◆ What you will do
In the lines below, find the one that contains "bien le comportement" and write it out exactly, along with every line that follows it.

◆ Provided data

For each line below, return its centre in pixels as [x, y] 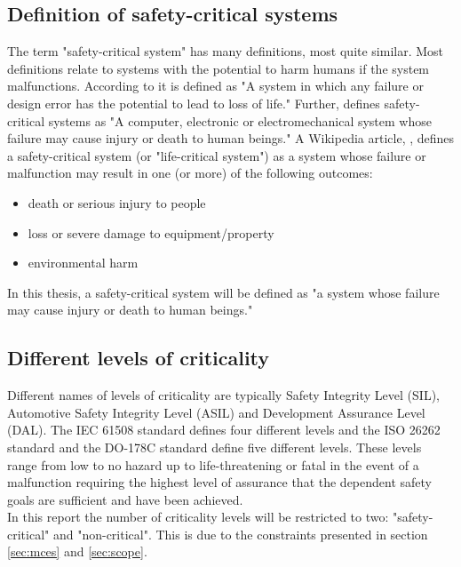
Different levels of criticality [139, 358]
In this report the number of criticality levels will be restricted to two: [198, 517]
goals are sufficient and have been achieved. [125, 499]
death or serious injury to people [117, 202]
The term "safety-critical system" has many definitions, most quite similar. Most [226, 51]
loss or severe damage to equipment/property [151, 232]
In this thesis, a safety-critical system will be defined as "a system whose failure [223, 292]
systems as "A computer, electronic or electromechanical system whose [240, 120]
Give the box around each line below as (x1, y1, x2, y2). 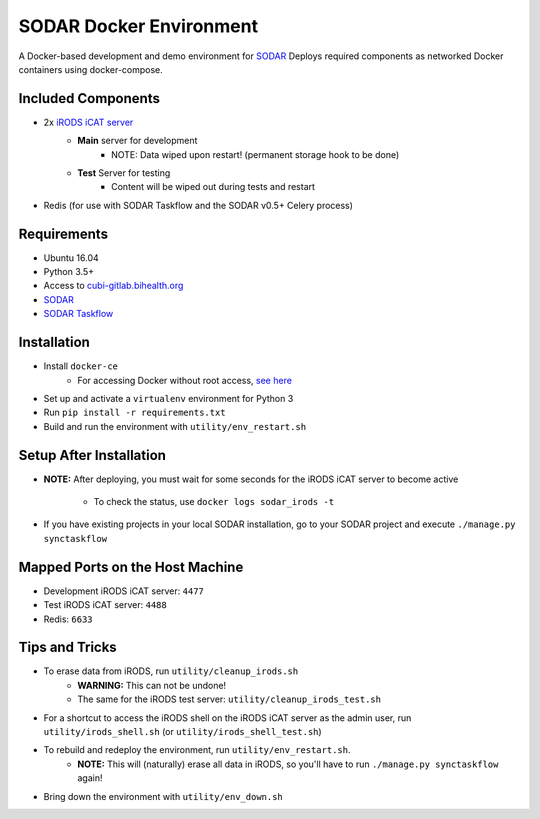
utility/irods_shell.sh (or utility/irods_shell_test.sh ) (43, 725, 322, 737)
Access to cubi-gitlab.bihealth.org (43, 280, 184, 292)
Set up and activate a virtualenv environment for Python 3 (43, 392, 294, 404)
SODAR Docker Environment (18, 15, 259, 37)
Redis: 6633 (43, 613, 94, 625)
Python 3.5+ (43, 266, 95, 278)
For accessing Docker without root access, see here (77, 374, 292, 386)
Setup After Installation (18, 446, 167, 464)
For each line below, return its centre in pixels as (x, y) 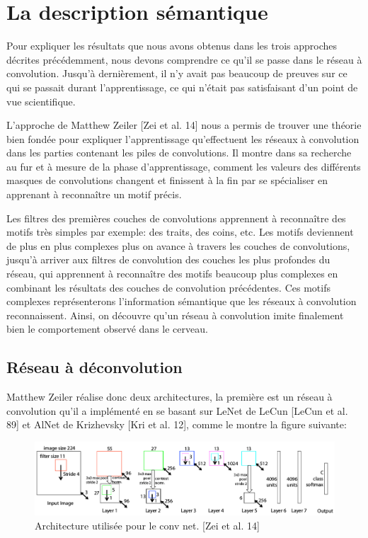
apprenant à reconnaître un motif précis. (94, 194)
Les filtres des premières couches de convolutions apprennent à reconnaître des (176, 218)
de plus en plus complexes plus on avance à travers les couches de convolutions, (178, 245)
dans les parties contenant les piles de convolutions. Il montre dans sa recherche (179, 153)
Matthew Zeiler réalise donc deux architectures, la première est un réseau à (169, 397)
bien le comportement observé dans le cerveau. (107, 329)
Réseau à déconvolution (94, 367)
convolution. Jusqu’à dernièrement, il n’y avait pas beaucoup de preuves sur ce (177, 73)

◆ Completed task
bien le comportement observé dans le cerveau. (107, 329)
Réseau à déconvolution (94, 367)
convolution. Jusqu’à dernièrement, il n’y avait pas beaucoup de preuves sur ce (177, 73)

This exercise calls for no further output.